You are viewing a plain text version of this content. The canonical link for it is here.
Posted to user@pig.apache.org by Dmitriy Ryaboy <dv...@gmail.com> on 2010/06/01 01:50:11 UTC

Re: UDF question

Asif,
You have to group tuples into a bag (in fact, COUNT does require this --
only DISTINCT doesn't, but that's because it's not a built-in function, but
a whole separate operator.. don't worry about it if that doesn't make
sense).
You may be able to avoid doing a group all depending on how you define your
periods by doing things like grouping on time truncated to an hour, etc.

-Dmitriy

On Mon, May 31, 2010 at 7:16 AM, Asif Jan <as...@gmail.com> wrote:

> Thanks,
>
> I was confused with the input to the exec method e.g.  Tuple. Now I
> understand that each object in tuple could be of simple or complex type.
>
> I have one more question though. The only way I was able to make my
> function work was:
>
> grunt>  ds = LOAD 'data/timeseries' using PigStorage('\t') as
> (times:double, mag1:double, err1:double, mag2:double, err2:double);
> grunt>  A = group ds all;
> grunt> B = foreach A {result = PeriodSearchFunc(ds); generate
> flatten(result);};
>
> e.g.
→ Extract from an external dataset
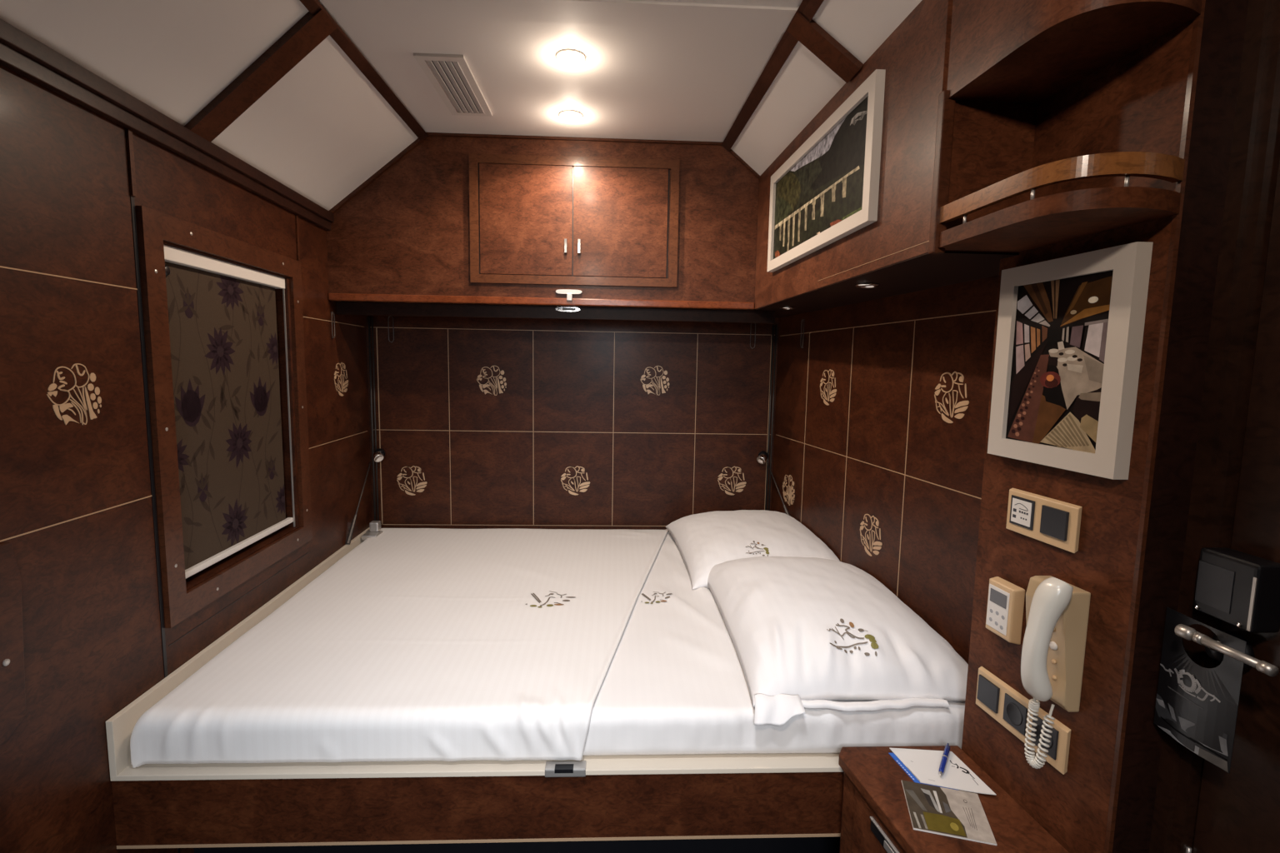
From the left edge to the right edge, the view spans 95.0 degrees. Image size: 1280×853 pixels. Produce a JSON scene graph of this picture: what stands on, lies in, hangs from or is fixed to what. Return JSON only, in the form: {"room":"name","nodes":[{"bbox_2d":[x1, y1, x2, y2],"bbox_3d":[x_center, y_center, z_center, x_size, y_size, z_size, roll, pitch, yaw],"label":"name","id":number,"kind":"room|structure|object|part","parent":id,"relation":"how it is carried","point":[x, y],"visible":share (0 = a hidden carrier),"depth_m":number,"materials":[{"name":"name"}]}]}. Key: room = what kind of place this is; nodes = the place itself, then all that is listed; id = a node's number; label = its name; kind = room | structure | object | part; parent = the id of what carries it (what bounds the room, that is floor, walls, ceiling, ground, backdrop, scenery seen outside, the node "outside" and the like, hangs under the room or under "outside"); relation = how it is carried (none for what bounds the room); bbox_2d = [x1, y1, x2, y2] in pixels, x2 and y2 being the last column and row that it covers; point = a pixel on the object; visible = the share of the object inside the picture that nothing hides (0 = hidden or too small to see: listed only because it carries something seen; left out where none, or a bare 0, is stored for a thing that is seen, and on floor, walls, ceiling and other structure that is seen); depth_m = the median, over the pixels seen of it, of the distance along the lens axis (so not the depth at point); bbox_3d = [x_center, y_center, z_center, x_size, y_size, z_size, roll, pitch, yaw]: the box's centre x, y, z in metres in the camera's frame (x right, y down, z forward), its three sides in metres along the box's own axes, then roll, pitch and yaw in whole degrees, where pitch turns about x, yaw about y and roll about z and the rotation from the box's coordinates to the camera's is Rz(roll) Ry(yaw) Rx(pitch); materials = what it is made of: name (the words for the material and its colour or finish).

I was forced to wrap it in a Bag and then use foreach. Is it possible
> to use it as follows:
>
>
> grunt>  ds = LOAD 'data/timeseries' using PigStorage('\t') as
> (times:double, mag1:double, err1:double, mag2:double, err2:double);
> grunt> B = PeriodSearchFunc(ds);
>
> (in the same manner as the DISTINCT or COUNT built-ins)
>
> thanks again
>
>
>
> On May 29, 2010, at 3:01 AM, Dmitriy Ryaboy wrote:
>
>  Sounds like you want an EvalFunc that returns a Bag of Tuples, with each
>> tuple having 2 fields. Pretty straightforward.
>> You don't have to implement the algebraic interface (or the accumulator
>> interface) -- those are optimizations for working with large datasets, and
>> not required for anything other than scalability.
>>
>> (hc -- chickens won't come out cause pig won't know how to serialize the
>> thing. You have to turn your chicken into a bytearray).
>>
>> -D
>>
>>
>> On Fri, May 28, 2010 at 5:29 PM, hc busy <hc...@gmail.com> wrote:
>>
>>  Couldn't you give EvalFunc<any return type> any return type? so you can
>>> just
>>> return a Bag that contains tuples of tuples, right? And it's easy because
>>> tuple is un parameterized type, (and so is Bag) so you'd declare
>>>
>>>
>>> class myUdf extends EvalFunc<Bag>{...}
>>>
>>> I haven't tried this, but some times I'm tempted to return something
>>> weird
>>> like
>>>
>>> EvalFunc<Chicken>
>>>
>>> and see chickens come out of pig. ;-) heheheheeee
>>>
>>>
>>> Anyways, in all seriousness, there is a UDF that converts data to bag
>>> (well,
>>> currently a contrib Udf, but may make into bultin) that I wrote called
>>> ToBag. here's the initial declaration for it:
>>>
>>> public class ToBag extends EvalFunc<DataBag>
>>>
>>>
>>> Your class would be declared similarly.
>>>
>>> On Fri, May 28, 2010 at 7:50 AM, Asif Jan <as...@gmail.com> wrote:
>>>
>>>  Hello
>>>>
>>>> I need some help to get started with using Pig UDF.
>>>>
>>>> I have time series data (time, magA, errA, magB, errB) e.g.
>>>>
>>>> (2345.59777,19.875,0.481,20.225,0.482)
>>>> (2347.59568,19.371,0.3,20.227,0.743)
>>>> (2351.6075,19.063,0.193,20.768,1.085)
>>>> (2354.59702,20.689,3.047,20.873,1.758)
>>>> (2356.63223,21.23,3.341,20.562,1.242)
>>>>
>>>>
>>>> and I need to apply an algorithm that searches for periods in the data.
>>>> The input to the algorithm is the  (time , magX, errX )  arrays. The
>>>>
>>> algo
>>>
>>>> returns a List of all periods found. Each entry in the List is a
>>>> (period_value , period_significance) pair.
>>>>
>>>>
>>>> How can I wrap that algo as UDF ?   do I have to use algebraic functions
>>>> (but I saw that they could only return scalar values ); what I need to
>>>> return from function is something like
>>>>
>>>> (1000.0,0.57)
>>>> (234, .45)
>>>> (100, 0.023)
>>>> (6, 0.003)
>>>>
>>>>
>>>> thanks a lot
>>>>
>>>>
>>>>
>>>>
>>>>
>>>>
>>>>
>>>>
>>>
>